Create a new CDE Service and a new virtual cluster on that service. Grafana Charts of the virtual cluster will be displayed.
DEX-7000: Parallel Airflow tasks triggered at exactly same time by the user throws the 401:Unauthorized error.
Error 401:Unauthorized causes airflow jobs to fail intermittently, when parallel Airflow tasks using CDEJobRunOperator are triggered at the exact same time in an Airflow DAG.
Using the below steps, create a workaround bashoperator job which will prevent this error from occurring. This job will keep running indefinitely as part of the workaround and should not be killed.
  1. Navigate to the Cloudera Data Engineering Overview page by clicking the Data Engineering tile in the Cloudera Data Platform (CDP) console.
  2. In the CDE Services column, select the service containing the virtual cluster where you want to create the job.
  3. In the Virtual Clusters column on the right, click the View Jobs icon on the virtual cluster where you want to create the job.

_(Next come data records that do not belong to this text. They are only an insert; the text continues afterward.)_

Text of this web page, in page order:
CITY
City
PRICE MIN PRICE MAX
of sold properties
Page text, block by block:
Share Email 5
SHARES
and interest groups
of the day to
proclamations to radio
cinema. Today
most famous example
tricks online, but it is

  4. In the left hand menu, click Jobs.
  5. Click Create Job.
  6. Provide the job details:
    1. Select Airflow for the job type.
    2. Specify the job name as bashoperator-job.

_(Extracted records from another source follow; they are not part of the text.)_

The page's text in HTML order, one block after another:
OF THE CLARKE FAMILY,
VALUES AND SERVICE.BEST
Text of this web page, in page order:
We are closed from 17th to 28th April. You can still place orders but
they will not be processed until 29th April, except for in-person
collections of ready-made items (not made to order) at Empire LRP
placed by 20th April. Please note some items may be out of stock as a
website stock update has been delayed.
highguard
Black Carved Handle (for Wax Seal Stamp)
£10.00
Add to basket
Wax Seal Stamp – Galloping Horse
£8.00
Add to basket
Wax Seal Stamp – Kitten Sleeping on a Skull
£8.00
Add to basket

    3. Save the following python script to attach it as a DAG file.
      from dateutil import parser
      from airflow import DAG
      from airflow.utils import timezone
      from airflow.operators.bash_operator import BashOperator
      default_args = {
         'depends_on_past': False,
      }
      with DAG(
         'bashoperator-job',
         default_args = default_args,
         start_date = parser.isoparse('2022-06-17T23:52:00.123Z').replace(tzinfo=timezone.utc),
         schedule_interval = None,
         is_paused_upon_creation = False
         ) as dag:
          [ BashOperator(task_id = 'task1', bash_command = 'sleep infinity'),
          BashOperator(task_id = 'task2', bash_command = 'sleep infinity') ]
    4. Select File, click Select a file to upload the above python, and select a file from an existing resource.
  7. Select the Python Version, and optionally select a Python Environment.
  8. Click Create and Run.
DEX-7001: When Airflow jobs are run, the privileges of the user who created the job is applied and not the user who submitted the job.
Irrespective of who submits the Airflow job, the Airflow job is run with the user privileges who created the job. This causes issues when the job submitter has lesser privileges than the job owner who has higher privileges.
Spark and Airflow jobs must be created and run by the same user.
Changing LDAP configuration after installing CDE breaks authentication
If you change the LDAP configuration after installing CDE, as described in Configuring LDAP authentication for CDP Private Cloud, authentication no longer works.
Re-install CDE after making any necessary changes to the LDAP configuration.
HDFS is the default filesystem for all resource mounts
For any jobs that use local filesystem paths as arguments to a Spark job, explicitly specify file:// as the scheme. For example, if your job uses a mounted resource called test-resource.txt, in the job definition, you would typically refer to it as /app/mount/test-resource.txt. In CDP Private Cloud, this should be specified as file:///app/mount/test-resource.txt.
Scheduling jobs with URL references does not work
Scheduling a job that specifies a URL reference does not work.
Use a file reference or create a resource and specify it

Limitations

Access key-based authentication will not be enabled in upgraded clusters prior to CDP PVC 1.3.4 release.
After you upgrade to PVC 1.3.4 version from earlier versions, you must create the CDE Base service and Virtual Cluster again to use the new Access Key feature. Otherwise, the Access Key feature will not be supported in the CDE Base service created prior to the 1.3.4 upgrade.